After locating the line with "основания, коническая, с" in the entries below, output it and each following line up to and including the line with "apprendre la musique.", exactly and without pictures.

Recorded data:
-*-*-

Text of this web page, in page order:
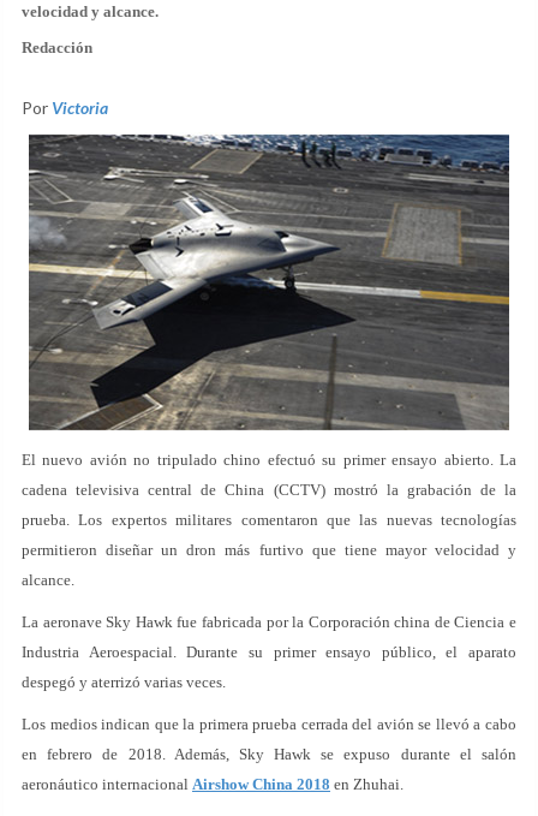
velocidad y alcance.
Redacción
Por Victoria
El nuevo avión no tripulado chino efectuó su primer ensayo abierto. La
cadena televisiva central de China (CCTV) mostró la grabación de la
prueba. Los expertos militares comentaron que las nuevas tecnologías
permitieron diseñar un dron más furtivo que tiene mayor velocidad y
alcance.
La aeronave Sky Hawk fue fabricada por la Corporación china de Ciencia e
Industria Aeroespacial. Durante su primer ensayo público, el aparato
despegó y aterrizó varias veces.
Los medios indican que la primera prueba cerrada del avión se llevó a cabo
en febrero de 2018. Además, Sky Hawk se expuso durante el salón
aeronáutico internacional Airshow China 2018 en Zhuhai.
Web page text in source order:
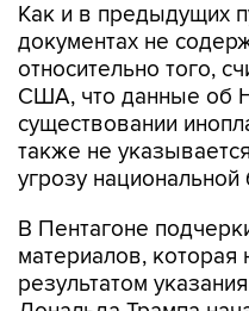
Как и в предыдущих
документах не
относительно того,
США, что данные об
существовании
также не
угрозу
В Пентагоне
материалов, которая
результатом
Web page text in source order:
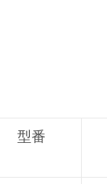
型番
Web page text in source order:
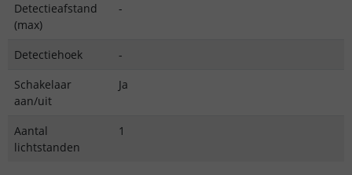
Detectieafstand
(max)
-
Detectiehoek
-
Schakelaar
aan/uit
Ja
Aantal
lichtstanden
1
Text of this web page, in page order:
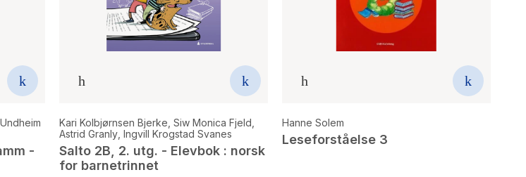
-
Kari Kolbjørnsen Bjerke Siw Monica Fjeld
Astrid Granly Ingvill Krogstad Svanes
Salto 2B, 2. utg. - Elevbok : norsk
for barnetrinnet
Hanne Solem
Leseforståelse 3
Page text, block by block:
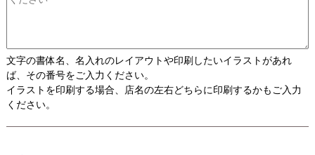
文字の書体名、名入れのレイアウトや印刷したいイラストがあれ
ば、その番号をご入力ください。
イラストを印刷する場合、店名の左右どちらに印刷するかもご入力
ください。
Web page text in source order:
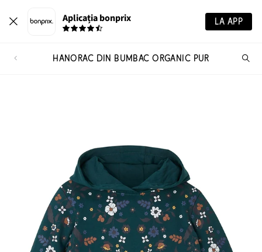
Aplicația bonprix LA APP
HANORAC DIN BUMBAC ORGANIC PUR
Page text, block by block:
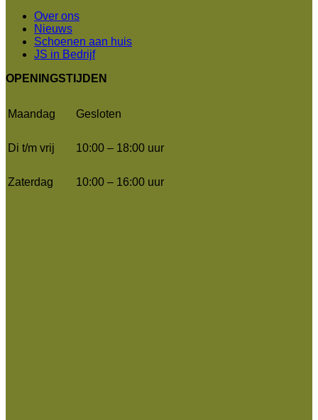
Over ons
Nieuws
Schoenen aan huis
JS in Bedrijf
OPENINGSTIJDEN
Maandag Gesloten
Di t/m vrij 10:00 – 18:00 uur
Zaterdag 10:00 – 16:00 uur
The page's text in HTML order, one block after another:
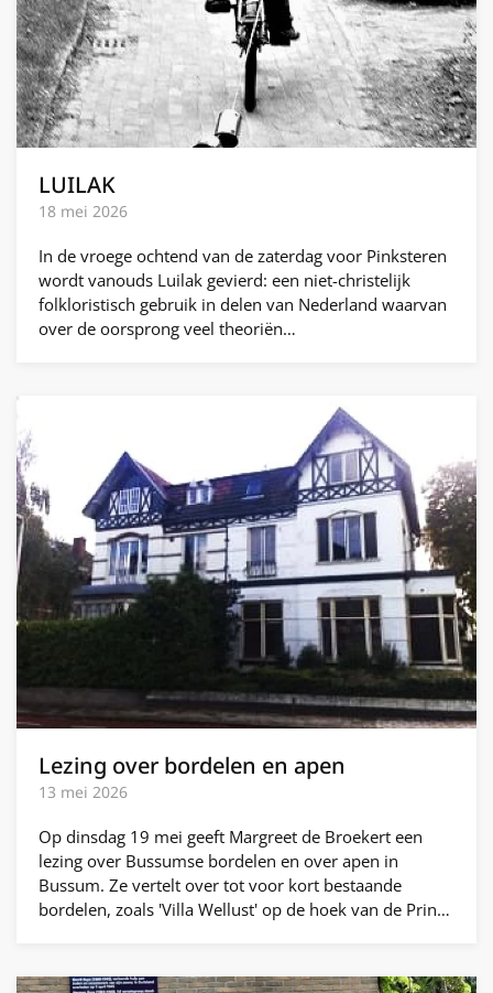
LUILAK
18 mei 2026
In de vroege ochtend van de zaterdag voor Pinksteren
wordt vanouds Luilak gevierd: een niet-christelijk
folkloristisch gebruik in delen van Nederland waarvan
over de oorsprong veel theoriën…
Lezing over bordelen en apen
13 mei 2026
Op dinsdag 19 mei geeft Margreet de Broekert een
lezing over Bussumse bordelen en over apen in
Bussum. Ze vertelt over tot voor kort bestaande
bordelen, zoals 'Villa Wellust' op de hoek van de Prin…
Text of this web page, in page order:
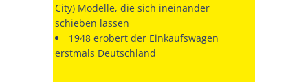
City) Modelle, die sich ineinander
schieben lassen
1948 erobert der Einkaufswagen
erstmals Deutschland
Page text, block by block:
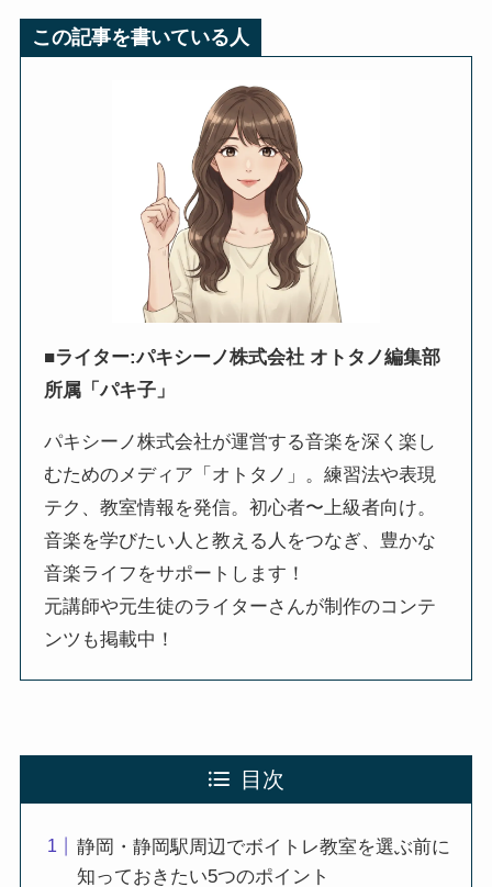
この記事を書いている人
■ライター:パキシーノ株式会社 オトタノ編集部
所属「パキ子」
パキシーノ株式会社が運営する音楽を深く楽し
むためのメディア「オトタノ」。練習法や表現
テク、教室情報を発信。初心者〜上級者向け。
音楽を学びたい人と教える人をつなぎ、豊かな
音楽ライフをサポートします！
元講師や元生徒のライターさんが制作のコンテ
ンツも掲載中！
目次
静岡・静岡駅周辺でボイトレ教室を選ぶ前に
知っておきたい5つのポイント
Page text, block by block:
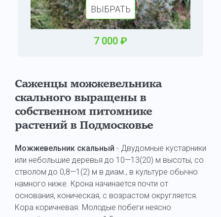
ВЫБРАТЬ
7 000 ₽
Саженцы можжевельника
скального выращены в
собственном питомнике
растений в Подмосковье
Можжевельник скальный - Двудомные кустарники
или небольшие деревья до 10—13(20) м высоты, со
стволом до 0,8—1(2) м в диам., в культуре обычно
намного ниже. Крона начинается почти от
основания, коническая, с возрастом округляется.
Кора коричневая. Молодые побеги неясно
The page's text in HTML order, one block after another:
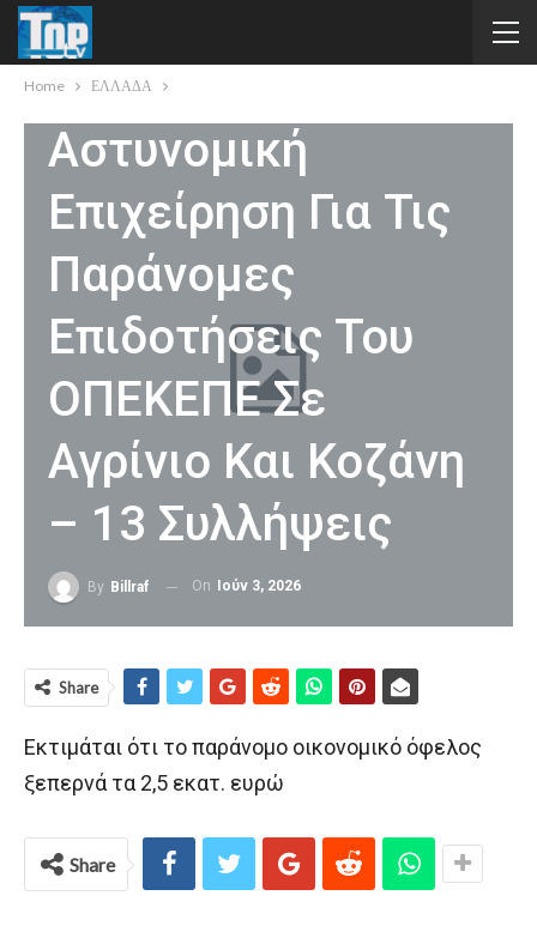
Home ΕΛΛΑΔΑ
ΕΛΛΑΔΑ
Αστυνομική
Επιχείρηση Για Τις
Παράνομες
Επιδοτήσεις Του
ΟΠΕΚΕΠΕ Σε
Αγρίνιο Και Κοζάνη
– 13 Συλλήψεις
By Billraf On Ιούν 3, 2026
Share
Εκτιμάται ότι το παράνομο οικονομικό όφελος
ξεπερνά τα 2,5 εκατ. ευρώ
Share
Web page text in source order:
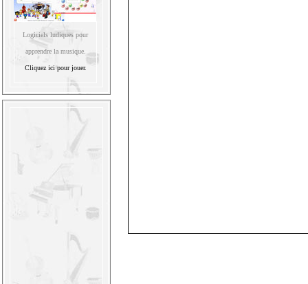
Logiciels ludiques pour
apprendre la musique.
Cliquez ici pour jouer.
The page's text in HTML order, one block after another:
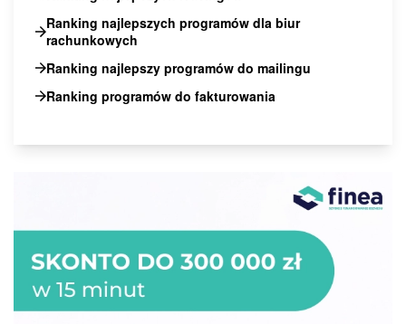
Ranking najlepszych programów dla biur
rachunkowych
Ranking najlepszy programów do mailingu
Ranking programów do fakturowania
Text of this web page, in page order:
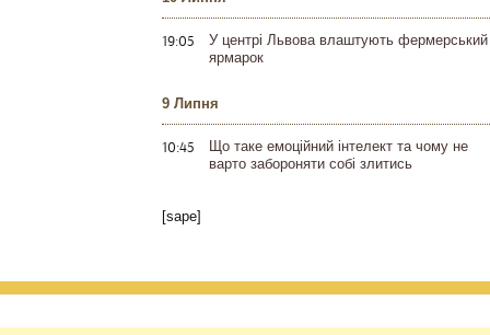
19:05
У центрі Львова влаштують фермерський
ярмарок
9 Липня
10:45
Що таке емоційний інтелект та чому не
варто забороняти собі злитись
[sape]
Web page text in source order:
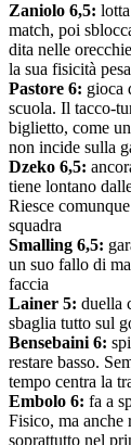
Zaniolo 6,5:
match, poi
dita nelle
la sua fisicità
Pastore 6: gioca
scuola. Il tacco-
biglietto, come
non incide sulla
Dzeko 6,5:
tiene lontano
Riesce
squadra
Smalling 6,5:
un suo fallo di
faccia
Lainer 5: duella
sbaglia tutto sul
Bensebaini 6:
restare basso.
tempo centra la
Embolo 6: fa a
Fisico, ma anche
soprattutto nel
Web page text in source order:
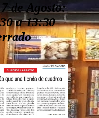
de Agosto:
a 13:30
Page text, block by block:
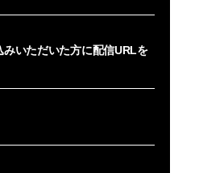
いただいた方に配信URLを
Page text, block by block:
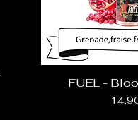
FUEL -
Prix
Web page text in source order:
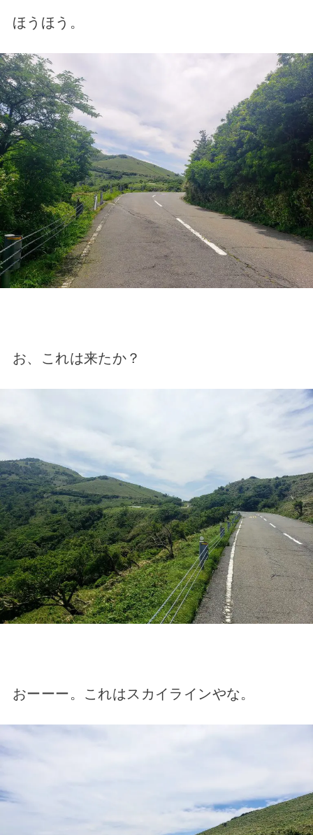
ほうほう。
お、これは来たか？
おーーー。これはスカイラインやな。
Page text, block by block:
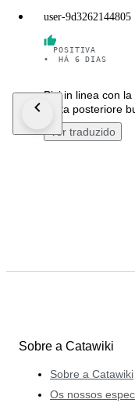
user-9d3262144805
POSITIVA
•
HÁ 6 DIAS
Bici in linea con
ruota posteriore
Ver traduzido
Sobre a Catawiki
Sobre a Catawiki
Os nossos
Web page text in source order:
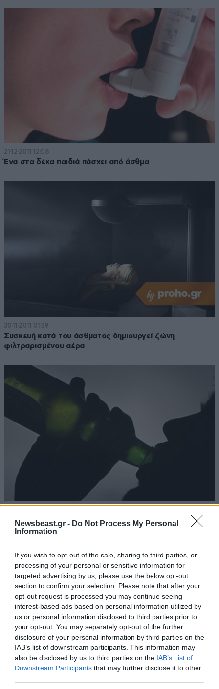
Newsbeast.gr - Do Not Process My Personal
Information
If you wish to opt-out of the sale, sharing to third parties, or
processing of your personal or sensitive information for
targeted advertising by us, please use the below opt-out
section to confirm your selection. Please note that after your
opt-out request is processed you may continue seeing
interest-based ads based on personal information utilized by
us or personal information disclosed to third parties prior to
your opt-out. You may separately opt-out of the further
disclosure of your personal information by third parties on the
IAB’s list of downstream participants. This information may
also be disclosed by us to third parties on the IAB’s List of
Downstream Participants that may further disclose it to other
21·12·2011 12:08
Ένα στα δέκα παιδιά πάσχει από άσθμα
30·11·2011 01:39
Συσκευή κατά του άσθματος δημιουργεί ζώνη
φιλτραρισμένου αέρα
Αλκοόλ άσθμα και αλλεργίες
26·09·2011 15:35
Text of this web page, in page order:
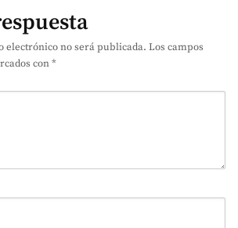
electrónico no será publicada. Los campos
con*
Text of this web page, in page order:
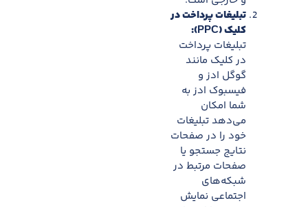
تبلیغات پرداخت در
کلیک (PPC):
تبلیغات پرداخت
در کلیک مانند
گوگل ادز و
فیسبوک ادز به
شما امکان
می‌دهد تبلیغات
خود را در صفحات
نتایج جستجو یا
صفحات مرتبط در
شبکه‌های
اجتماعی نمایش
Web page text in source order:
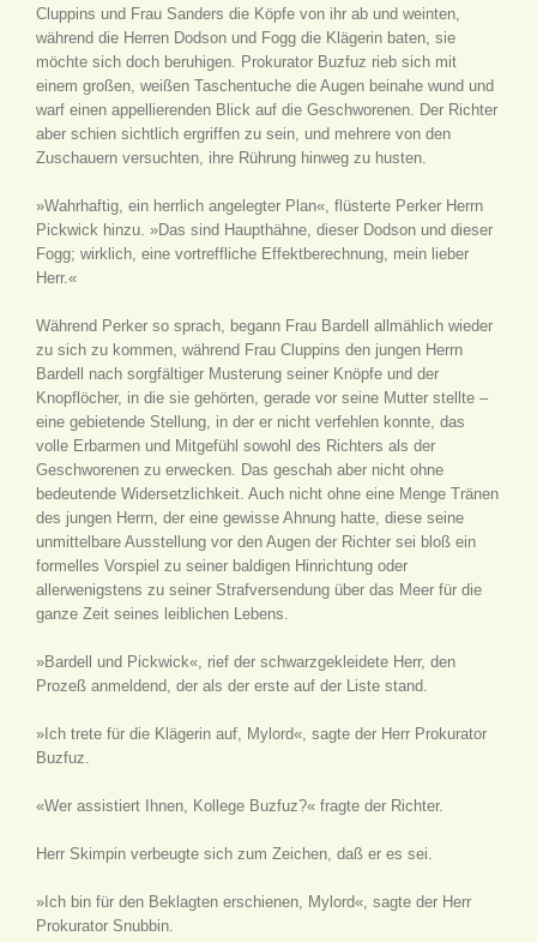
Cluppins und Frau Sanders die Köpfe von ihr ab und weinten,
während die Herren Dodson und Fogg die Klägerin baten, sie
möchte sich doch beruhigen. Prokurator Buzfuz rieb sich mit
einem großen, weißen Taschentuche die Augen beinahe wund und
warf einen appellierenden Blick auf die Geschworenen. Der Richter
aber schien sichtlich ergriffen zu sein, und mehrere von den
Zuschauern versuchten, ihre Rührung hinweg zu husten.
»Wahrhaftig, ein herrlich angelegter Plan«, flüsterte Perker Herrn
Pickwick hinzu. »Das sind Haupthähne, dieser Dodson und dieser
Fogg; wirklich, eine vortreffliche Effektberechnung, mein lieber
Herr.«
Während Perker so sprach, begann Frau Bardell allmählich wieder
zu sich zu kommen, während Frau Cluppins den jungen Herrn
Bardell nach sorgfältiger Musterung seiner Knöpfe und der
Knopflöcher, in die sie gehörten, gerade vor seine Mutter stellte –
eine gebietende Stellung, in der er nicht verfehlen konnte, das
volle Erbarmen und Mitgefühl sowohl des Richters als der
Geschworenen zu erwecken. Das geschah aber nicht ohne
bedeutende Widersetzlichkeit. Auch nicht ohne eine Menge Tränen
des jungen Herrn, der eine gewisse Ahnung hatte, diese seine
unmittelbare Ausstellung vor den Augen der Richter sei bloß ein
formelles Vorspiel zu seiner baldigen Hinrichtung oder
allerwenigstens zu seiner Strafversendung über das Meer für die
ganze Zeit seines leiblichen Lebens.
»Bardell und Pickwick«, rief der schwarzgekleidete Herr, den
Prozeß anmeldend, der als der erste auf der Liste stand.
»Ich trete für die Klägerin auf, Mylord«, sagte der Herr Prokurator
Buzfuz.
«Wer assistiert Ihnen, Kollege Buzfuz?« fragte der Richter.
Herr Skimpin verbeugte sich zum Zeichen, daß er es sei.
»Ich bin für den Beklagten erschienen, Mylord«, sagte der Herr
Prokurator Snubbin.
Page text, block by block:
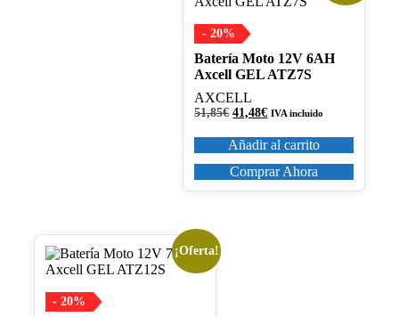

-*-*-

Answer to the problem =>
основания, коническая, с возрастом округляется.
Кора коричневая. Молодые побеги неясно
The page's text in HTML order, one block after another:
Home ΕΛΛΑΔΑ
ΕΛΛΑΔΑ
Αστυνομική
Επιχείρηση Για Τις
Παράνομες
Επιδοτήσεις Του
ΟΠΕΚΕΠΕ Σε
Αγρίνιο Και Κοζάνη
– 13 Συλλήψεις
By Billraf On Ιούν 3, 2026
Share
Εκτιμάται ότι το παράνομο οικονομικό όφελος
ξεπερνά τα 2,5 εκατ. ευρώ
Share
Web page text in source order:
Logiciels ludiques pour
apprendre la musique.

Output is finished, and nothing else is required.